I chuckled when I read your comment on selecting in Mathematica editor. There are options in preferences which make selection work better, but it’s been my frustration with Mathematica since the day I started using it. I still mess up occasionally during selections after countless hours of using the tool.
Size of the player I think will be less and less a problem (until we start discussing mobile platforms), but the fact that the format does not intrinsically prompt for a player or packages one with it means that many people won’t know they’re not seeing the rich content – they just won’t see it and will wonder what’s so special about the page. Aside from that, closing imports and saves was perhaps smart for Wolfram to make some money, but dumb if they want the format to proliferate. Main point behind CDF is…. MATH. Math in the real world relies on data. I cannot import data, so I’m limited to putting it into a CDF, this bloats CDF in a huge was as all the data is stores inside as PLAIN TEXT, and I have no options to obscure the data, so if I deliver interactive intelligence, I immediately expose the underlying data, which is highly undesireable.
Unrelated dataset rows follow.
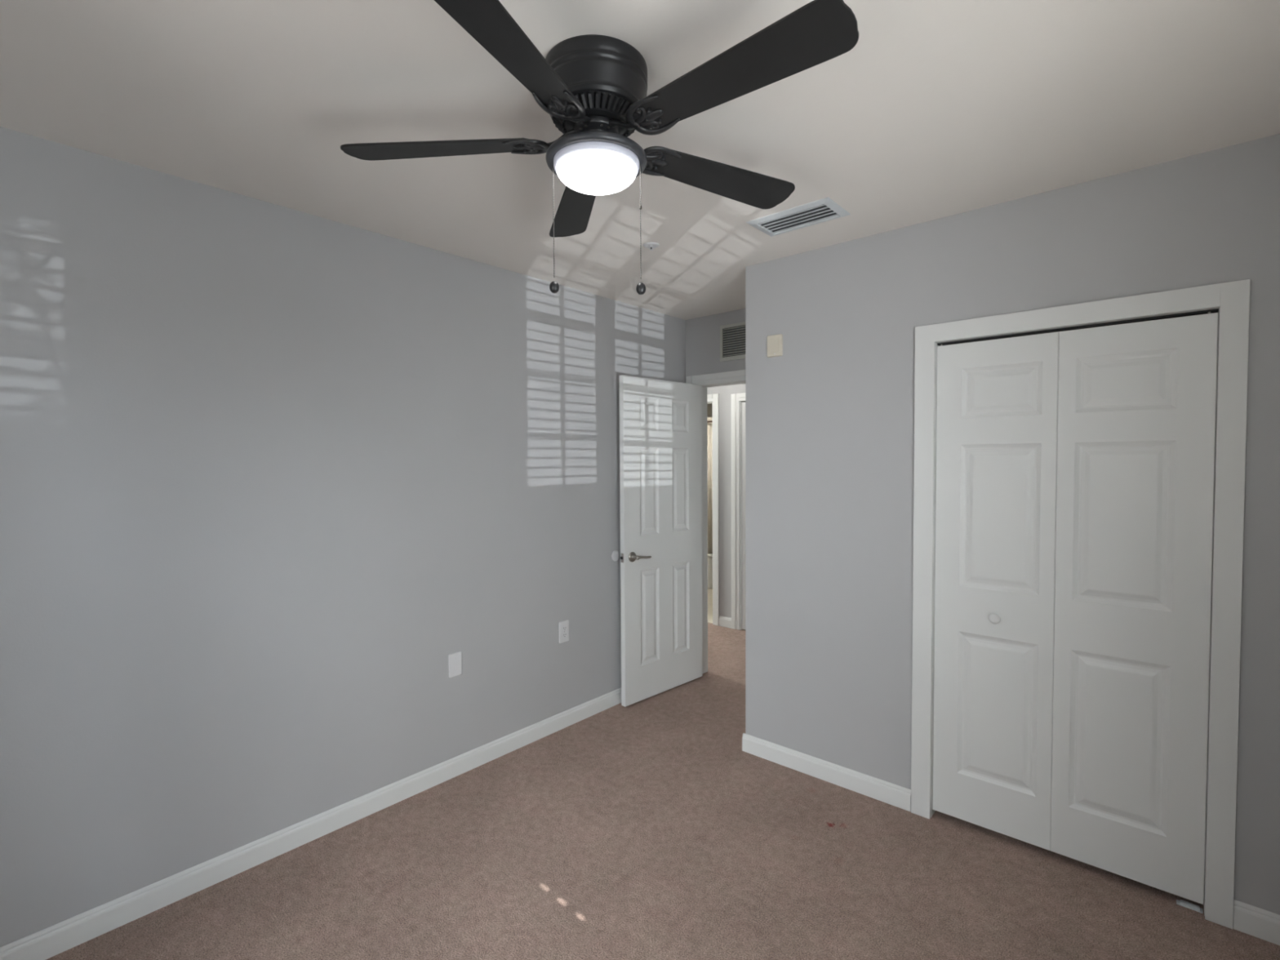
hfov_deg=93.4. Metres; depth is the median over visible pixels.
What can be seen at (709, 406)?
wall
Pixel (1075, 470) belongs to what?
door
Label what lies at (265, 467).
wall
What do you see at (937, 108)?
ceiling
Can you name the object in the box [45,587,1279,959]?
floor
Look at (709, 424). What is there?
shower curtain
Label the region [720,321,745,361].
air vent
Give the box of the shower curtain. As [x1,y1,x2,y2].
[707,417,712,553]
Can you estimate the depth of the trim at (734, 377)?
4.27 m
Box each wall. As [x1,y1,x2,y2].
[0,126,685,946]
[685,308,745,630]
[706,403,712,417]
[745,133,1279,915]
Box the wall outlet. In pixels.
[559,620,568,643]
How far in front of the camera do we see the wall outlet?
3.43 m
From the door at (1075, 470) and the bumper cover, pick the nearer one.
the door at (1075, 470)
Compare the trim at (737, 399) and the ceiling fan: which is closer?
the ceiling fan
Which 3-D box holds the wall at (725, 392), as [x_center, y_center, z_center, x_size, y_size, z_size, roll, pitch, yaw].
[1.017,0.116,4.541,5.730,2.504,1.297,1,2,41]
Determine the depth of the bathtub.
7.13 m
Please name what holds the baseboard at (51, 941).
attached to the wall at (265, 467)
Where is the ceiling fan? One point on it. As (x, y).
(593, 88)
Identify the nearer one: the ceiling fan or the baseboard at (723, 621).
the ceiling fan
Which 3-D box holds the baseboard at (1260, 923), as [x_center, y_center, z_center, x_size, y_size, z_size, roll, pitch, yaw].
[1.010,1.449,0.659,0.343,0.090,3.150,1,2,41]
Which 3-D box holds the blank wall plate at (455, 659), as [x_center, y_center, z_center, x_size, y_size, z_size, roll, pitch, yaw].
[-0.890,0.891,2.913,0.007,0.114,0.069,1,2,41]
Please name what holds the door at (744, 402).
in the wall at (725, 392)
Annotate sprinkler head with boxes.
[643,241,658,250]
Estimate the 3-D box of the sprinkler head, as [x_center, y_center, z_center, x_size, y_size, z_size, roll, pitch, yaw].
[0.051,-1.062,2.757,0.072,0.023,0.072,1,2,41]
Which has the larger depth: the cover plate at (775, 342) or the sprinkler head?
the cover plate at (775, 342)
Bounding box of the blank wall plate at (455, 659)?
[448,651,462,677]
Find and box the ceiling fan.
[340,0,858,294]
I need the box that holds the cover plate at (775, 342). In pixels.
[767,333,782,357]
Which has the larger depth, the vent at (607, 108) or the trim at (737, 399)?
the trim at (737, 399)
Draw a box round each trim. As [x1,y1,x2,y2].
[685,369,745,674]
[706,393,719,625]
[731,392,745,630]
[911,279,1250,928]
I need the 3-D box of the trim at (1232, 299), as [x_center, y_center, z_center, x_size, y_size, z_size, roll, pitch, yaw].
[1.575,0.400,2.286,0.990,2.074,0.133,1,2,41]
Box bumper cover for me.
[611,550,619,561]
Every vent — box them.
[552,91,635,137]
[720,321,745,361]
[746,196,850,236]
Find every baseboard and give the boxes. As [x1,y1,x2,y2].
[0,687,621,959]
[718,615,731,628]
[742,733,911,811]
[1232,899,1279,945]
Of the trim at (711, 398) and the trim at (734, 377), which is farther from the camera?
the trim at (711, 398)
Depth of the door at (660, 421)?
3.89 m
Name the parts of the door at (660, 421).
lever handle
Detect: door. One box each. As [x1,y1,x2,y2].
[618,374,702,706]
[742,401,745,629]
[932,308,1218,913]
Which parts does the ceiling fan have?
blade, blade, chain, pull knob, blade, lamp shade, chain, pull knob, blade, blade
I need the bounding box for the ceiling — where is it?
[0,0,1279,319]
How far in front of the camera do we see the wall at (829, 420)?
2.62 m
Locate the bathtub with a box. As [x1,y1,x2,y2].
[707,553,712,588]
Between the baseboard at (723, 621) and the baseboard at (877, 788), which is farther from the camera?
the baseboard at (723, 621)
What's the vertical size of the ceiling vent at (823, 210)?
0.010 m
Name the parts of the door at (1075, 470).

In clinical environment it means that to show patient trends and sample group statistics, I have to include data on individual patients – that won’t fly very well with HIPAA. And it bloats the size in terrible ways. to show a 100 explorable data points, I had to include 5000 rows of source data in text format with no compression or obfuscation, which made my CDF 1MB! The .nb file that created it but rather imported the data from a local 100KB Exel file – was 30KB. How does 30k+100k = 1000k?
I’m sure I’ll think of something else later.
Final note FOR the player itself. The earthquake presentation you referenced specifically reduces rendering quality so it runs well on all systems. It’s a public demo after all. I can show you some gorgeous 3D anti-aliased stuff on my box, which will undoubtedly run well on your machine as well, but will stall a Pentium w/o a dedicated graphics card to a crawl. You made a good point that CDF is likely to find best adoption in specific environments, and hardware is not always up to date in those environments. In fact many such users have no dedicated machines period, working on citrix thin boxes. Wonder how/if CDF would play over citrix?